((
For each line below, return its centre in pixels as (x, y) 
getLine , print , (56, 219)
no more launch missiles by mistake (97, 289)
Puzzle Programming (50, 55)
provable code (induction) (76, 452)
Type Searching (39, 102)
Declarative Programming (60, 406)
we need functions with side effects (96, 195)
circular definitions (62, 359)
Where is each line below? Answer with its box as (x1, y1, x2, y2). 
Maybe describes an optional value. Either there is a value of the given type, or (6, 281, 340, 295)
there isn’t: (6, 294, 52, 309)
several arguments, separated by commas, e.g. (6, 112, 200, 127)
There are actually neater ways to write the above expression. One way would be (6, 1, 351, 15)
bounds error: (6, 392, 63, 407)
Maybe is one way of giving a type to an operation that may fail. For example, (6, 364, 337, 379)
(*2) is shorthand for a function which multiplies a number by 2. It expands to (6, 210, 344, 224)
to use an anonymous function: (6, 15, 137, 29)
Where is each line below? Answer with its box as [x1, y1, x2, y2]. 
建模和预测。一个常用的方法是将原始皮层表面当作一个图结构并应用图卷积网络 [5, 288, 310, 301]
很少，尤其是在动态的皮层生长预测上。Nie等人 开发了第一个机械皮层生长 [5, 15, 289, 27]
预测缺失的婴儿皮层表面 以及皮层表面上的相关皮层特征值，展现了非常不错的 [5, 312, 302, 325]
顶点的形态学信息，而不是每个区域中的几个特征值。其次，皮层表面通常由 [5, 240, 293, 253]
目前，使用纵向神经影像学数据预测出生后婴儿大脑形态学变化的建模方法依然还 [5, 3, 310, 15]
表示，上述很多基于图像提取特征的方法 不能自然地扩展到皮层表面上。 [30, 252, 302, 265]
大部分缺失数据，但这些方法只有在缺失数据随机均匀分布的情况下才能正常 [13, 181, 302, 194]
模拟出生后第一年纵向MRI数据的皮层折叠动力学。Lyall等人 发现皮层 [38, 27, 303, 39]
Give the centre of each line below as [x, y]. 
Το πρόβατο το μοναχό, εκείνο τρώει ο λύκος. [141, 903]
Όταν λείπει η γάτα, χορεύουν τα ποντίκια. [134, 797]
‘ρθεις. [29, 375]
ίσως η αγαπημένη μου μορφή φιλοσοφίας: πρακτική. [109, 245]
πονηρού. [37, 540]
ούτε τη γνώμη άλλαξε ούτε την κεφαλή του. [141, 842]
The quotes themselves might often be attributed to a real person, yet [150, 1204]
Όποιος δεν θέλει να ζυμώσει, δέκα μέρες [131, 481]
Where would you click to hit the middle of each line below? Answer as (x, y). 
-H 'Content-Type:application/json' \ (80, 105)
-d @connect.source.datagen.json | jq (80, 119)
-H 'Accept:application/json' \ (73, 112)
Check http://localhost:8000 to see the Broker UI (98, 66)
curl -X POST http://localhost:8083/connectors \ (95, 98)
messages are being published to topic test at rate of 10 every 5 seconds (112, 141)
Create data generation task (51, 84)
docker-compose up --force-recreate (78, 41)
))
Copy out the material above in full.

For each line below, return its centre in pixels as (x, y) 
getLine , print , (56, 219)
no more launch missiles by mistake (97, 289)
Puzzle Programming (50, 55)
provable code (induction) (76, 452)
Type Searching (39, 102)
Declarative Programming (60, 406)
we need functions with side effects (96, 195)
circular definitions (62, 359)
Where is each line below? Answer with its box as (x1, y1, x2, y2). 
Maybe describes an optional value. Either there is a value of the given type, or (6, 281, 340, 295)
there isn’t: (6, 294, 52, 309)
several arguments, separated by commas, e.g. (6, 112, 200, 127)
There are actually neater ways to write the above expression. One way would be (6, 1, 351, 15)
bounds error: (6, 392, 63, 407)
Maybe is one way of giving a type to an operation that may fail. For example, (6, 364, 337, 379)
(*2) is shorthand for a function which multiplies a number by 2. It expands to (6, 210, 344, 224)
to use an anonymous function: (6, 15, 137, 29)
Where is each line below? Answer with its box as [x1, y1, x2, y2]. 
建模和预测。一个常用的方法是将原始皮层表面当作一个图结构并应用图卷积网络 [5, 288, 310, 301]
很少，尤其是在动态的皮层生长预测上。Nie等人 开发了第一个机械皮层生长 [5, 15, 289, 27]
预测缺失的婴儿皮层表面 以及皮层表面上的相关皮层特征值，展现了非常不错的 [5, 312, 302, 325]
顶点的形态学信息，而不是每个区域中的几个特征值。其次，皮层表面通常由 [5, 240, 293, 253]
目前，使用纵向神经影像学数据预测出生后婴儿大脑形态学变化的建模方法依然还 [5, 3, 310, 15]
表示，上述很多基于图像提取特征的方法 不能自然地扩展到皮层表面上。 [30, 252, 302, 265]
大部分缺失数据，但这些方法只有在缺失数据随机均匀分布的情况下才能正常 [13, 181, 302, 194]
模拟出生后第一年纵向MRI数据的皮层折叠动力学。Lyall等人 发现皮层 [38, 27, 303, 39]
Give the centre of each line below as [x, y]. 
Το πρόβατο το μοναχό, εκείνο τρώει ο λύκος. [141, 903]
Όταν λείπει η γάτα, χορεύουν τα ποντίκια. [134, 797]
‘ρθεις. [29, 375]
ίσως η αγαπημένη μου μορφή φιλοσοφίας: πρακτική. [109, 245]
πονηρού. [37, 540]
ούτε τη γνώμη άλλαξε ούτε την κεφαλή του. [141, 842]
The quotes themselves might often be attributed to a real person, yet [150, 1204]
Όποιος δεν θέλει να ζυμώσει, δέκα μέρες [131, 481]
Where would you click to hit the middle of each line below? Answer as (x, y). 
-H 'Content-Type:application/json' \ (80, 105)
-d @connect.source.datagen.json | jq (80, 119)
-H 'Accept:application/json' \ (73, 112)
Check http://localhost:8000 to see the Broker UI (98, 66)
curl -X POST http://localhost:8083/connectors \ (95, 98)
messages are being published to topic test at rate of 10 every 5 seconds (112, 141)
Create data generation task (51, 84)
docker-compose up --force-recreate (78, 41)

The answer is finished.